Zig does not have a separate character type for ordinary strings.
A string is a sequence of bytes.
const message = "hello";The bytes are:
104 101 108 108 111These are the ASCII byte values for h, e, l, l, and o.
A byte has type u8.
const c: u8 = 'A';The value of c is 65.
A character literal with one ASCII character gives a u8.
const a: u8 = 'a';
const newline: u8 = '\n';
const tab: u8 = '\t';Escape sequences are used for bytes that are hard to write directly.
| Escape | Meaning |
|---|---|
\n | newline |
\t | tab |
\r | carriage return |
\\ | backslash |
\" | double quote |
\' | single quote |
A string literal may contain escape sequences.

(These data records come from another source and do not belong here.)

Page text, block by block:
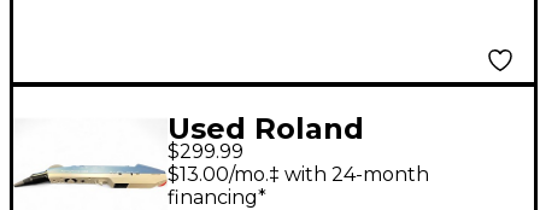
Used Roland
AEROPHONE MINI
Electric Wind
$299.99
$13.00/mo.‡ with 24-month
financing*
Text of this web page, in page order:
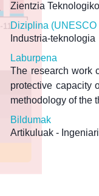
Zientzia
Diziplina
Industria-teknologia
Laburpena
The research work
protective capacity
methodology of the
Bildumak
Artikuluak -
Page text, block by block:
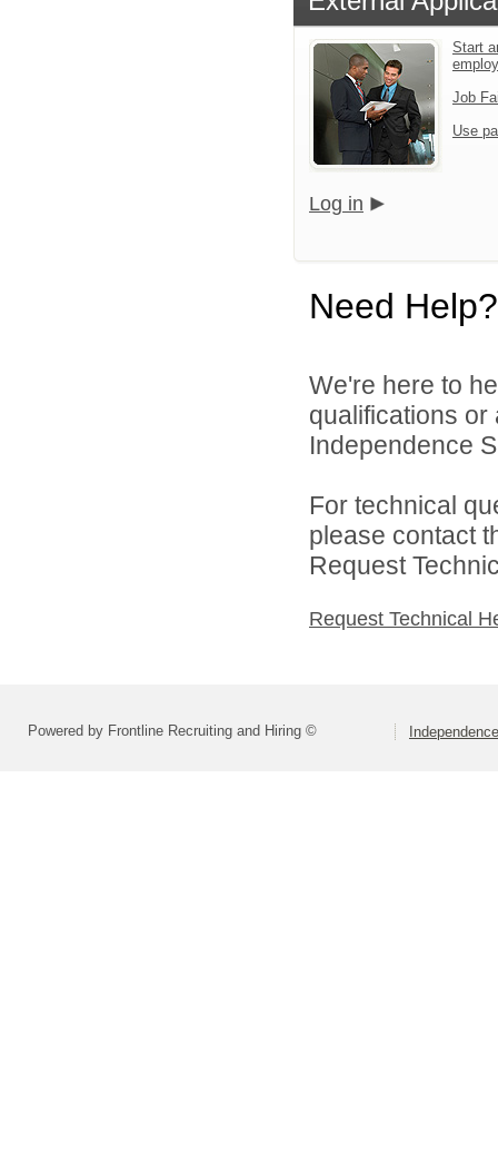
Start
Job
Use
Log in
Need Help?
We're here to
qualifications
Independence
For technical
please contact
Request
Request Technical
Powered by Frontline Recruiting and Hiring ©

const text = "one\ntwo\n";This contains two newline bytes.
Printing it gives:
one
twoA string literal has a sentinel-terminated array type. In ordinary code, it is often used as a slice of constant bytes.

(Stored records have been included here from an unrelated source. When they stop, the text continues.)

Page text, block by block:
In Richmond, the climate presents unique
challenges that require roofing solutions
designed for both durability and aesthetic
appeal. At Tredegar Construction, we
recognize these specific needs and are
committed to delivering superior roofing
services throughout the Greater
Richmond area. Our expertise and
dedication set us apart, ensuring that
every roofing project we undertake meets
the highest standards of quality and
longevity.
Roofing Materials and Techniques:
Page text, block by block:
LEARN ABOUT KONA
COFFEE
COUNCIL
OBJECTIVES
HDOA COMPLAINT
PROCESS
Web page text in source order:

const name: []const u8 = "zig";Read this as: name is a slice of constant u8 values.
The elements cannot be changed through name.
name[0] = 'Z'; // errorA mutable byte array can be changed.
var name = [_]u8{ 'z', 'i', 'g' };
name[0] = 'Z';Now the array contains:
ZigA string is not the same thing as text in the full human sense. Zig strings are bytes. Text encoding is a separate matter.
Most modern text uses UTF-8. UTF-8 stores some characters in one byte and others in several bytes.
const s = "é";This looks like one character, but in UTF-8 it uses two bytes.
195 169So this is not a good way to count human characters:
const s = "é";
const n = s.len; // 2len counts bytes, not Unicode characters.
For ASCII text, one byte usually corresponds to one visible character.
const s = "abc";Here s.len is 3.
For UTF-8 text, byte length and character count may differ.
const s = "hello 世界";The visible text has fewer characters than its byte length.
This is deliberate. Zig keeps the low-level representation clear. A string is bytes. If the program needs Unicode rules, it must use code that understands Unicode.
A byte can be printed as a character with {c}.
const std = @import("std");
pub fn main() void {
const c: u8 = 'A';
std.debug.print("{c}\n", .{c});
}The output is:
AThe same byte can be printed as a number with {d}.
std.debug.print("{d}\n", .{c});The output is:
65This is often useful when inspecting data.
A simple loop over a string visits bytes.
const std = @import("std");
pub fn main() void {
const s = "abc";
for (s) |b| {
std.debug.print("{c} {d}\n", .{ b, b });
}
}The output is:
a 97
b 98
c 99Each value b has type u8.
Use u8 when you mean a byte. Use []const u8 when you mean a read-only byte string. Treat Unicode as an encoding problem, not as a hidden language feature.
Exercises:
Declare a
u8with value'A'and print it with{c}and{d}.Write a string containing a newline and print it.
Create a mutable array containing the bytes for
cat, then change it tobat.Loop over
"zig"and print each byte as both a character and a number.Check the
.lenof"é"and explain why it is not1.